Entries taken from a collection:
■ ■ ■ ■

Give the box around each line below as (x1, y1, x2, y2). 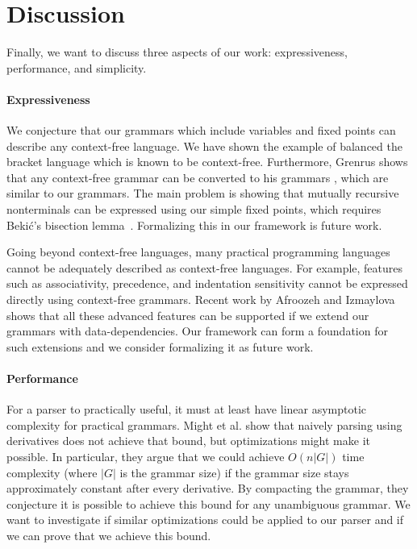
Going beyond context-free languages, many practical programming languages (6, 243, 390, 260)
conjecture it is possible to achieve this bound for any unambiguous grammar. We (6, 495, 411, 512)
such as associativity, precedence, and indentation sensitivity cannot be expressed (6, 275, 408, 292)
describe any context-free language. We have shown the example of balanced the (6, 137, 402, 154)
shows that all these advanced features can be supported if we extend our (6, 306, 369, 323)
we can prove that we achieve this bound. (6, 526, 211, 543)
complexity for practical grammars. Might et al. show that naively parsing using (6, 416, 402, 433)
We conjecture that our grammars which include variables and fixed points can (6, 122, 396, 139)

■ ■ ■ ■

**What to work on**. Set down the records again verbatim, with no pictures.

**Reply**.
Give the box around each line below as (x1, y1, x2, y2). 
Going beyond context-free languages, many practical programming languages (6, 243, 390, 260)
conjecture it is possible to achieve this bound for any unambiguous grammar. We (6, 495, 411, 512)
such as associativity, precedence, and indentation sensitivity cannot be expressed (6, 275, 408, 292)
describe any context-free language. We have shown the example of balanced the (6, 137, 402, 154)
shows that all these advanced features can be supported if we extend our (6, 306, 369, 323)
we can prove that we achieve this bound. (6, 526, 211, 543)
complexity for practical grammars. Might et al. show that naively parsing using (6, 416, 402, 433)
We conjecture that our grammars which include variables and fixed points can (6, 122, 396, 139)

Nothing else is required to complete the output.